Even if they do mean a totally different way of talking to people and sending out your message, it would be a mistake to forget that social channels are, simply put, another dimension of your reputation. And that brilliant campaign idea will only come after you’ve pursued all the other down-to-earth, mediocre ideas. After you’ve carefully studied how people use your product. “Overnight success” is usually determined by years of failures.

Often times, being in social media is not about one amazingly successful (and cheap) social media campaign that got sales through the roof, but rather about creating social media policies, finding influencers and performing social media audits.

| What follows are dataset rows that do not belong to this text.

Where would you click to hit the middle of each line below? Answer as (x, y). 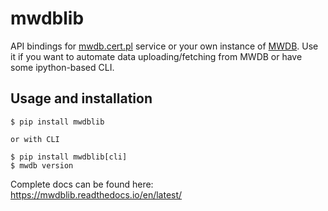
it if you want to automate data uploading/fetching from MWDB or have (156, 56)
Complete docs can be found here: (82, 184)
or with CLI (35, 139)
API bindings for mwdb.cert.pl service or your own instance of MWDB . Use (164, 46)
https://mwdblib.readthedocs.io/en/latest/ (96, 194)
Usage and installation (81, 98)
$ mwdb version (42, 165)
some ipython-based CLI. (62, 67)
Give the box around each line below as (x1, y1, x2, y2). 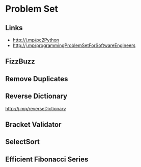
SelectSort (5, 137, 40, 146)
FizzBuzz (5, 57, 36, 66)
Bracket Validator (5, 120, 62, 129)
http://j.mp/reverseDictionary (5, 105, 66, 111)
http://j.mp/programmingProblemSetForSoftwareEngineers (12, 42, 136, 49)
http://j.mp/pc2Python (12, 37, 60, 43)
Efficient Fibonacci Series (5, 155, 89, 163)
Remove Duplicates (5, 75, 68, 83)
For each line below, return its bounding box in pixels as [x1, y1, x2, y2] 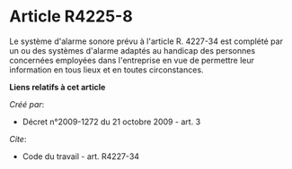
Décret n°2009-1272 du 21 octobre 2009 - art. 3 [22, 116, 201, 127]
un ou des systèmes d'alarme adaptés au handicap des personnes [9, 45, 256, 55]
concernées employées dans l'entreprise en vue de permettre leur [9, 55, 254, 65]
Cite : [9, 133, 27, 144]
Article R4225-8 [9, 6, 133, 27]
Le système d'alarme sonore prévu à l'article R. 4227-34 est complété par [9, 36, 283, 46]
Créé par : [9, 98, 45, 109]
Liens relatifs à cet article [9, 81, 106, 92]
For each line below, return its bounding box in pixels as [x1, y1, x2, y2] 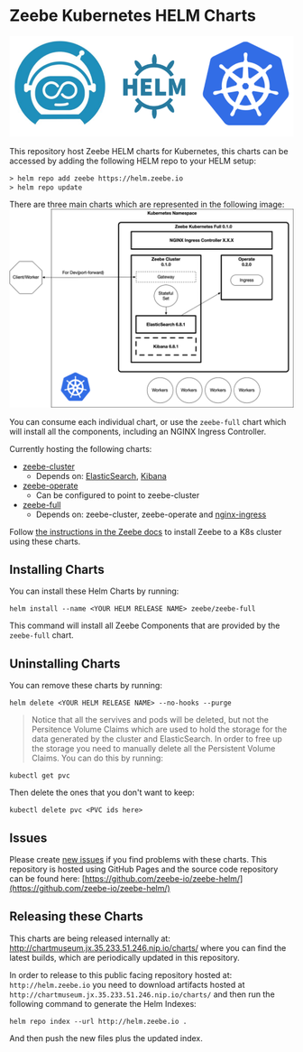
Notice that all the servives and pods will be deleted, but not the [31, 715, 269, 725]
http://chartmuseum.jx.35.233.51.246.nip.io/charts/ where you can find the [9, 942, 287, 953]
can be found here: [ [9, 873, 86, 884]
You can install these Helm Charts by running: [9, 586, 179, 596]
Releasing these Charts [9, 909, 144, 925]
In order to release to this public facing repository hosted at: [9, 969, 233, 980]
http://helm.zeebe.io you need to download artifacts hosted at [9, 979, 245, 990]
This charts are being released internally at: [9, 933, 171, 944]
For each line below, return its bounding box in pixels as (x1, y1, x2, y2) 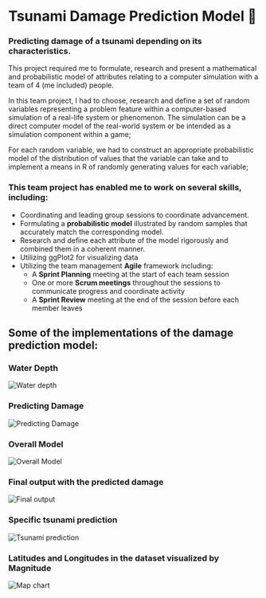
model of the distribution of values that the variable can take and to (8, 154, 229, 163)
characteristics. (8, 45, 72, 57)
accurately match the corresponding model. (19, 227, 164, 236)
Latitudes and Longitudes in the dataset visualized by (8, 553, 220, 564)
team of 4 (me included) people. (8, 80, 114, 90)
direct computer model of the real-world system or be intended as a (8, 121, 231, 131)
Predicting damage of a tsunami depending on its (8, 36, 202, 47)
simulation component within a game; (8, 130, 131, 139)
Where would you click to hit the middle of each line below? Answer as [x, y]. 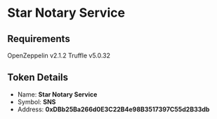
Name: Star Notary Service [57, 94]
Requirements [39, 39]
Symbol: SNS [37, 101]
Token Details [38, 77]
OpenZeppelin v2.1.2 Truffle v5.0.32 [59, 55]
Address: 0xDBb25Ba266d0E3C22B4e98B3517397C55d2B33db [113, 109]
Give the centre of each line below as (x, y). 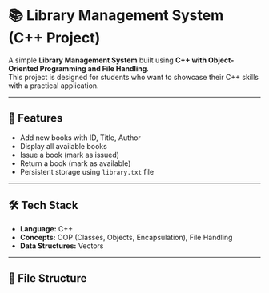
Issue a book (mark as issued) (70, 155)
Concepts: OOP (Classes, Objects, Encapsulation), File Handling (126, 237)
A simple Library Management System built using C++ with (107, 60)
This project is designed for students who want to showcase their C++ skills (133, 77)
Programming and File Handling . (94, 68)
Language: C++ (46, 228)
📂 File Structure (48, 278)
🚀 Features (36, 118)
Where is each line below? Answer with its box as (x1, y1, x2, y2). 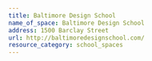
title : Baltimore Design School (8, 11, 116, 20)
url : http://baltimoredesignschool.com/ (8, 33, 146, 42)
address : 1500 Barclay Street (8, 26, 110, 34)
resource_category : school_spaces (8, 41, 124, 49)
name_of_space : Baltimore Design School (8, 19, 146, 27)
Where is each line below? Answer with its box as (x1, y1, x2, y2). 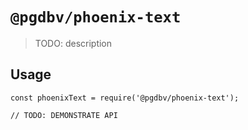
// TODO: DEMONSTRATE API (10, 110, 118, 120)
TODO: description (34, 37, 113, 49)
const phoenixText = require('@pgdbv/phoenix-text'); (10, 93, 240, 103)
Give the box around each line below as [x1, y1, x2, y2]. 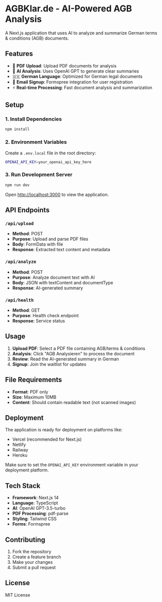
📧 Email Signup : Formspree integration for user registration [12, 79, 133, 85]
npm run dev [5, 182, 30, 188]
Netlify [12, 442, 26, 448]
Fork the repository [12, 549, 52, 554]
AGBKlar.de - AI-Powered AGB [5, 3, 132, 14]
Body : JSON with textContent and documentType [12, 279, 114, 285]
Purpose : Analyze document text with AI [12, 274, 95, 280]
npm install [5, 127, 30, 132]
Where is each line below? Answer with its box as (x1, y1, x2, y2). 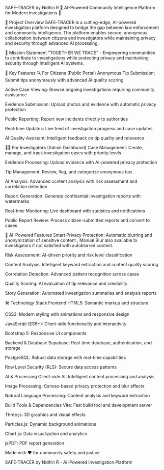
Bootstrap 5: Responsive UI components (5, 331, 87, 336)
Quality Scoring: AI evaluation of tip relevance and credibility (5, 280, 128, 286)
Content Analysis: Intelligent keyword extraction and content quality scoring (5, 262, 159, 267)
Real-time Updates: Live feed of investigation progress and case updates (5, 126, 153, 131)
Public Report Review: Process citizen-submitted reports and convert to (5, 218, 150, 223)
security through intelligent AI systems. (5, 60, 84, 66)
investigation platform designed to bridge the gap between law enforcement (5, 25, 159, 30)
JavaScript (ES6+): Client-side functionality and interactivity (5, 321, 127, 327)
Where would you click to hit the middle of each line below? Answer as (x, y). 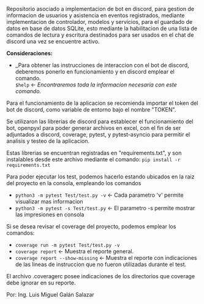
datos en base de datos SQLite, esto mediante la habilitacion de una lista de (102, 28)
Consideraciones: (30, 53)
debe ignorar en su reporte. (41, 283)
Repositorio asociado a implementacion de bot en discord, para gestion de (100, 9)
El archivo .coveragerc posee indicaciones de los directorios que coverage (100, 276)
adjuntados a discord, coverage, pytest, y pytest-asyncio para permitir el (98, 135)
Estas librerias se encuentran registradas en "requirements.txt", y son (94, 153)
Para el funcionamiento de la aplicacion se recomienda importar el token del (102, 103)
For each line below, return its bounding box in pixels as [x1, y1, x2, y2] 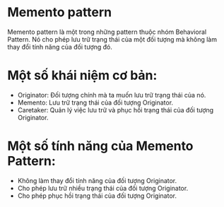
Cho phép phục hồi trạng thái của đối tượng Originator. [17, 191, 177, 200]
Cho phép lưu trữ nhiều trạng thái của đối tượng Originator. [17, 184, 189, 192]
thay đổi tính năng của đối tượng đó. [7, 42, 113, 51]
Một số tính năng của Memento [7, 138, 194, 154]
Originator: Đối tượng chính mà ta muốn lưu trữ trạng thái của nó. [17, 90, 206, 99]
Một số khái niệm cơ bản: [7, 68, 158, 83]
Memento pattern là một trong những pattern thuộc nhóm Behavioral [7, 28, 207, 36]
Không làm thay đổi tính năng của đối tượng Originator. [17, 176, 177, 184]
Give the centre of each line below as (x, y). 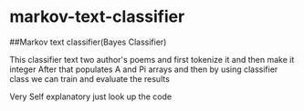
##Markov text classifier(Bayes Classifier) (88, 42)
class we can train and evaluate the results (90, 78)
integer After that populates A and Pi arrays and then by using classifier (144, 69)
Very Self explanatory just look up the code (90, 96)
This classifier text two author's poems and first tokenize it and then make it (152, 59)
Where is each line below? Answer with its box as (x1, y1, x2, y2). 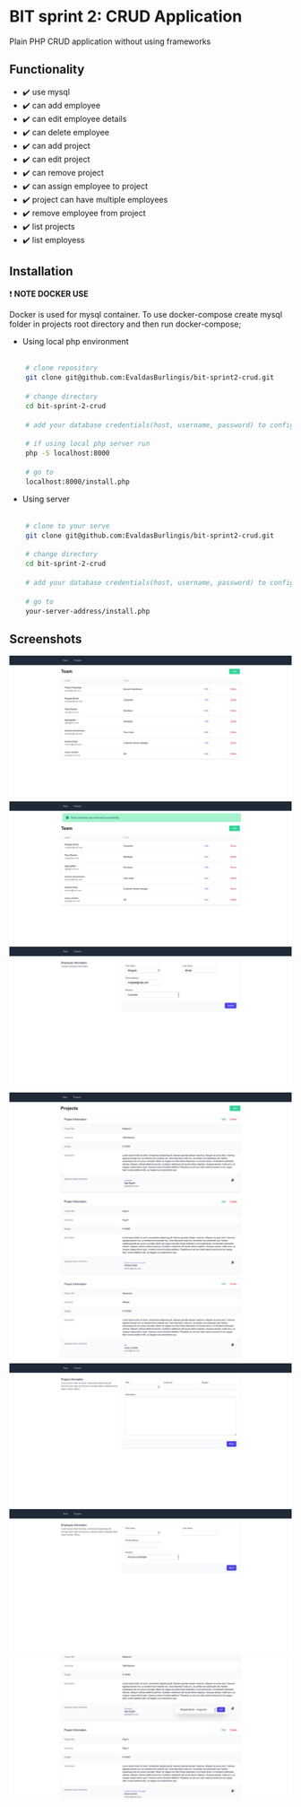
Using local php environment (21, 336, 129, 346)
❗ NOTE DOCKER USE (9, 288, 89, 299)
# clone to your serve (25, 521, 110, 530)
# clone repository (25, 363, 99, 373)
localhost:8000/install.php (25, 477, 130, 486)
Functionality (9, 62, 85, 77)
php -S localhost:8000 (25, 449, 110, 458)
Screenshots (9, 631, 82, 647)

Social media changed the way companies interact with clients by transforming interruption into invitation. To illustrate this, let’s look at customer support: an organization’s usual channels of identifying and solving issues (phone, email) can be easily improved by using social communities to respond to inquiries and complaints right after they’re posted online (which results in better response times), in the exact place where customers are having these conversations.  That’s meeting their needs in a familiar space and also creating the possibility that in the future, issues would be solved by other members of the community who are acquainted with the problems, resulting in a better overall experience. This is what we call thinking outside the call center paradigm. 

You don’t manage your customers, your customers manage you. The mindset that you can control what people are doing is clearly bogus.- Seth Godin

 

Another important section of your overall business strategy that can be improves by social media is marketing. However, this does not mean you should use these channels like broadcasting tools, but rather think of yourself as a publisher trying to sell content. That makes you a journalist and a branding expert at the same time. Content is one thing, but the way you deliver that content to your audience is another part of your daily job. Just as social media has given power to the customers and made every single one of them significant, storytelling can now be done in tons of different ways, from text to infographics, from videos to augmented reality.

So, if you can’t create success out of thin air, what’s the point of even bothering with social media? These last few years stand as proof of the fact that online media isn’t just a hype, but a business reality. The best way to go with it is not striving for success at all costs, but building a coherent social conduit. Using the right tools, you can now map entire conversation patterns using real-time metrics, sort out influential players in your industry, instantly thank someone who endorsed your product or solve an issue that can’t wait until someone finally picks up the phone in the support department. It’s the best way to become a social media superhero and unleash the power of your brand as a living entity that changes with its community.